I think there is a misunderstanding. For this syscall I wasn't talking about the "options" field but about the "handled_access_fs" field which has 14 bits dedicated to control access to the file system: https://landlock.io/linux-doc/landlock-v19/security/landlock/user.html#files...
Ok, got it. I didn't read far enough there.
The idea is to add other handled_access_* fields for other kernel object types (e.g. network, process, etc.).
The "options" field is fine as a raw __u32 syscall argument.
I'd still like to avoid having it variable-length and structured though. How about having a __u32 "options" flag, plus an indirect argument with 32 fixed-length (all 32 bit or all 64 bit) flag words, each of which corresponds to one of the option bits?
It's still fairly complex that way, but not as much as the version you have right now that can be extended in multiple dimensions.
This could possibly also help avoid the need for the get_features
What is this fresh hell again, please?
syscall: If user space just passes the bitmap of all the access flags it wants to use in a fixed-size structure, the kernel can update the bits to mask out the ones it does not understand and write back that bitmap as the result of create_ruleset().

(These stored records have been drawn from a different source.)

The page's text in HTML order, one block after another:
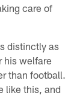
care of
distinctly as
his welfare
than football.
like this, and
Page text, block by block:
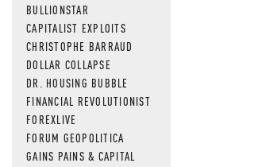
BULLIONSTAR
CAPITALIST EXPLOITS
CHRISTOPHE BARRAUD
DOLLAR COLLAPSE
DR. HOUSING BUBBLE
FINANCIAL REVOLUTIONIST
FOREXLIVE
FORUM GEOPOLITICA
GAINS PAINS & CAPITAL
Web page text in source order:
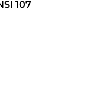
107
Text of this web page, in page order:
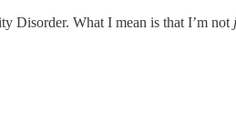
Disorder. What I mean is that I’m not

To be on the safe side, you might split up the flags into either the upper/lower 16 bits or two u32 arguments, to allow both compatible (ignored by older kernels if flag is set) and incompatible (return error when an unknown flag is set) bits.
This may be a good idea in general, but in the case of Landlock, because this kind of (discretionary) sandboxing should be a best-effort security feature, we should avoid incompatible behavior. In practice, every unknown bit returns an error because userland can probe for available bits thanks to the get_features command. This kind of (in)compatibility can then be handled by userland.

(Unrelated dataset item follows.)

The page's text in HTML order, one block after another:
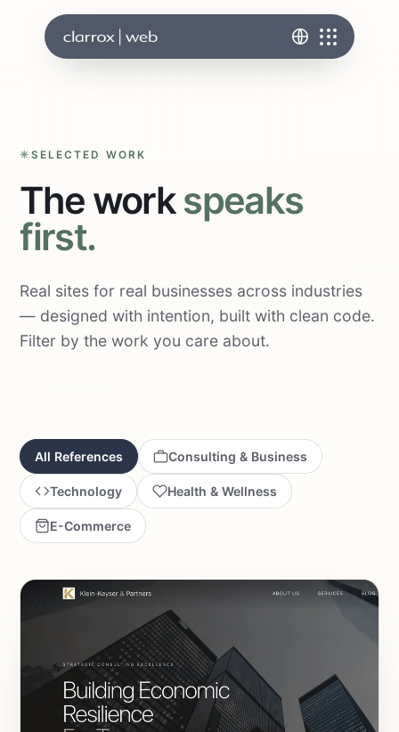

If there are not going to be incompatible extensions, then just ignore all unknown bits and never return an error but get rid of the user space probing that just complicates the interface.
There was multiple discussions about ABI compatibility, especially inspired by open(2) vs. openat2(2), and ignoring flags seems to be a bad idea. In the "sandboxer" example, we first probe the supported features and then mask unknown bits (i.e. access rights) at run time in userland. This strategy is quite straightforward, backward compatible and future-proof.
For behavior changing flags, I agree they should be seen as incompatible flags (i.e. return an error if an unknown bit is set).
However, for the flags you pass in in an allowlist, treating them as compatible (i.e. ignore any unknown flags, allowing everything you are not forbidding already) seems completely reasonable to me. Do you foresee user space doing anything other than masking out the bits that the kernel doesn't know about? If not, then doing it in the kernel should always be simpler.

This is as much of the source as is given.